Yes, unfortunately it's pretty trivial. Any time arbitrary file write is possible, RCE is usually possible too.

null

[deleted]

pinoy420

[flagged]

jmb99

In this case, there is more than enough information given to make an exploit trivial for anyone actually investigating the issue. I don’t see a reason to distribute PoC exploit code here, it’s fairly clear what the problem is as well as at least one possible RCE implementation.

zahlman

A well-written article should still have spelled out what armchairhacker did. The article spent many paragraphs working through what seemed to me like a very obvious chain of reasoning that didn't need so much hand-holding, and then left me completely bewildered at the end with the last step. And even with the explanation, I'm still not sure why writing the files to a different path allows the hook to be written. (Surely Git knows that it's still in the middle of a recursive clone operation and that it therefore shouldn't accept any hooks?)

10000truths

This is a big problem with using ad-hoc DSLs for config - there's often no formal specification for the grammar, and so the source of truth for parsing is spread between the home-grown serialization implementation and the home-grown deserialization implementation. If they get out of sync (e.g. someone adds new grammar to the parser but forgets to update the writer), you end up with a parser differential, and tick goes the time bomb. The lesson: have one source of truth, and generate everything that relies on it from that.

fpoling

This bug is orthogonal to one source of truth. It is a pure logic bug that could have existed in a standard system library for config files if such existed on Unix.

And consider that consequences of such bug would be much worse if it was in a standard system library. At least here it is limited mostly to developers where machines are updated.

ajross

Nitpick: the DSL here ("ini file format") is arguably ad-hoc, but it's extremely common and well-understood, and simple enough to make a common law specification work well enough in practice. The bug here wasn't due to the format. What you're actually complaining about is the hand-coded parser[1] sitting in the middle of a C program like a bomb waiting to go off. And, yes, that nonsense should have died decades ago.

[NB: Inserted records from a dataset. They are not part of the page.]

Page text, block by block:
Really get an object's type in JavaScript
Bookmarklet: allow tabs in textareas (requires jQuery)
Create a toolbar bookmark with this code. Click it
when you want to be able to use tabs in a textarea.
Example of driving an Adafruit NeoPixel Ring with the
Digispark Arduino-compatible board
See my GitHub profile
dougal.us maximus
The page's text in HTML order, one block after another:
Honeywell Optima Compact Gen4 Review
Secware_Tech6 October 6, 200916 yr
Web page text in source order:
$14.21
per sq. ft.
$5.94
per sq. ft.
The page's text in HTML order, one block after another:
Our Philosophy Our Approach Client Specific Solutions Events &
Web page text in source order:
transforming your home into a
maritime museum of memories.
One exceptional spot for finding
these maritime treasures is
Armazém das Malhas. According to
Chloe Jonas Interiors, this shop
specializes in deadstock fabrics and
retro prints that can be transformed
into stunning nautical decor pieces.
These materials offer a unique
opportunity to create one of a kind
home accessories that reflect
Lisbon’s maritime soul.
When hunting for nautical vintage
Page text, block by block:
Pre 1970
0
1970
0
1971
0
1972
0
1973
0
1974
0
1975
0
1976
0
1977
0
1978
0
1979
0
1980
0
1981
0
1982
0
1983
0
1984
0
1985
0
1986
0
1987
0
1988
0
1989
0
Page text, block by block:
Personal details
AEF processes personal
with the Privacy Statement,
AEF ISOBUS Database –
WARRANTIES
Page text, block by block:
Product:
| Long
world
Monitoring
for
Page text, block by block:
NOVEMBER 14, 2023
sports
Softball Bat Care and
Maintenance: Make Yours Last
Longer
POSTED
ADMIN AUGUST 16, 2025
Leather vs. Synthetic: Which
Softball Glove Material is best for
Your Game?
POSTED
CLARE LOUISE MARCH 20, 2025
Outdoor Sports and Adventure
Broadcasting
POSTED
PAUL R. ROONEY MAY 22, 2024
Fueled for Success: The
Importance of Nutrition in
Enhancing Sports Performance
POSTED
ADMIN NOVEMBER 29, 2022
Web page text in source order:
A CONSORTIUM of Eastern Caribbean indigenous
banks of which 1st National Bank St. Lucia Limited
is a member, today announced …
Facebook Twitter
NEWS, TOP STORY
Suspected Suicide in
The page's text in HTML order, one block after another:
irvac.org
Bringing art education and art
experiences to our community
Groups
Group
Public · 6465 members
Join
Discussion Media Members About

There are places for clever hand code, even in C, even in the modern world. Data interchange is very not much not one of them. Just don't do this. If you want .ini, use toml. Use JSON if you don't. Even YAML is OK. Those with a penchant for pain like XML. And if you have convinced yourself your format must be binary (you're wrong, it doesn't), protobufs are there for you.

But absolutely, positively, never write a parser unless your job title is "programming language author". Use a library for this, even if you don't use libraries for anything else.

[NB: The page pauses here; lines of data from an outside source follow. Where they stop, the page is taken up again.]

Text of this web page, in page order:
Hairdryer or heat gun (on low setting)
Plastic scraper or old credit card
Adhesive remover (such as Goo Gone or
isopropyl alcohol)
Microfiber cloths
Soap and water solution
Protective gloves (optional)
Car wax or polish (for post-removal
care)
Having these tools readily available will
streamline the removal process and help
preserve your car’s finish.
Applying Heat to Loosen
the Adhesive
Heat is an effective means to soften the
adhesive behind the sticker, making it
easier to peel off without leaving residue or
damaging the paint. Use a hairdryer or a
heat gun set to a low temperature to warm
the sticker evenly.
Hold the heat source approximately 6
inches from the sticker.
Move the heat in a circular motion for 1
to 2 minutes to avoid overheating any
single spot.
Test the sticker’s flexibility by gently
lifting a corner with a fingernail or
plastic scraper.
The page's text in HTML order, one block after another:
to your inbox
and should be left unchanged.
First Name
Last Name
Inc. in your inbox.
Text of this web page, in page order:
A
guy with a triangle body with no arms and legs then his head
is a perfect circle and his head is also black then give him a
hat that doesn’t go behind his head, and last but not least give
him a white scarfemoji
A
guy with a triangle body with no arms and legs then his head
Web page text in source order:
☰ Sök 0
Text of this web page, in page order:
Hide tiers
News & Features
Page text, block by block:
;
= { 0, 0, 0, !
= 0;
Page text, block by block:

[1] Fine fine, lexer. We are nitpicking, after all.

heisenbit

How many hand crafted lexers dealing with lf vs. cr-lf encodings do exist? My guess is n > ( number of people who coded > 10 KSLOC ).

JdeBP

Reading someone quote Jon Postel in the context of CR+LF brings back memories.

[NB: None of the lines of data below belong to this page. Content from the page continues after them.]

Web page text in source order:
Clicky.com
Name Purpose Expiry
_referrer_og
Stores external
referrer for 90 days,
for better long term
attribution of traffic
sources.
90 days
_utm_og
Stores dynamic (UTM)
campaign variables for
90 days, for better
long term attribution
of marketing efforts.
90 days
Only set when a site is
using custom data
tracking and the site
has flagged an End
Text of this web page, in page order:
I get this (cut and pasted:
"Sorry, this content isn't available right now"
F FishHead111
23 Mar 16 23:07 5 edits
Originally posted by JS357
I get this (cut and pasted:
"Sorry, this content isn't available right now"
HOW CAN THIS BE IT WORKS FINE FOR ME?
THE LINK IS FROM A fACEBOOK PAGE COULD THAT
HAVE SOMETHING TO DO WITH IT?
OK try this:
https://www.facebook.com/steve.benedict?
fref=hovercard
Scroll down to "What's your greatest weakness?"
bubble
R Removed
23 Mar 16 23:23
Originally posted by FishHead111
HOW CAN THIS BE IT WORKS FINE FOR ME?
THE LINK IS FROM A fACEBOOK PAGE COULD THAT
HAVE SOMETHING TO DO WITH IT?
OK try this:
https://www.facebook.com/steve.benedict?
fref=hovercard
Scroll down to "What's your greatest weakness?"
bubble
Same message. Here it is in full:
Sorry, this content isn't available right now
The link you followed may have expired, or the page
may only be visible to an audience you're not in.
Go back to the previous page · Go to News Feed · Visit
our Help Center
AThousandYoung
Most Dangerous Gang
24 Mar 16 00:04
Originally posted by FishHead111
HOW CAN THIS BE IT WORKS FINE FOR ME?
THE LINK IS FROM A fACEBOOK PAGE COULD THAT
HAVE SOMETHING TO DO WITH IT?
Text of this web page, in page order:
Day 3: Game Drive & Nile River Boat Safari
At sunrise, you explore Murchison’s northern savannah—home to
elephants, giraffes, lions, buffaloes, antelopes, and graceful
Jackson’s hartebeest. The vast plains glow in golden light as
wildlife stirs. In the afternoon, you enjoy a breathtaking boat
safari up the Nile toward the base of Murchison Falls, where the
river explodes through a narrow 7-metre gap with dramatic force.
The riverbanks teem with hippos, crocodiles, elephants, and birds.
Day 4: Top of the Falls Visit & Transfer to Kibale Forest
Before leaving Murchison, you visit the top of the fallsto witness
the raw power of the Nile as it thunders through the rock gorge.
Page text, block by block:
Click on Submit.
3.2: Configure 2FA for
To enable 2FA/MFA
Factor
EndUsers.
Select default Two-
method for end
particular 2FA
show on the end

* https://jdebp.uk/FGA/qmail-myths-dispelled.html#MythAboutBar...

"that may not be the most sensible advice now", says M. Leadbeater today. We were saying that a lot more unequivocally, back in 2003. (-:

As Mark Crispin said then, the interpretations that people put on it are not what M. Postel would have agreed with.

Back in the late 1990s, Daniel J. Bernstein did the famous analysis that noted that parsing and quoting when converting between human-readable and machine-readable is a source of problems. And here we are, over a quarter of a century later, with a quoter that doesn't quote CRs (and even after the fix does not look for all whitespace characters).

Amusingly, git blame says that the offending code was written 19 years ago, around the time that Daniel J. Bernstein was doing the 10 year retrospective on the dicta about parsing and quoting.

* https://github.com/git/git/commit/cdd4fb15cf06ec1de588bee457...

* https://cr.yp.to/qmail/qmailsec-20071101.pdf

I suppose that we just have to keep repeating the lessons that were already hard learned in the 20th century, and still apply in the 21st.

darig

[dead]

Lockal

"trivial modification of an existing exploit"...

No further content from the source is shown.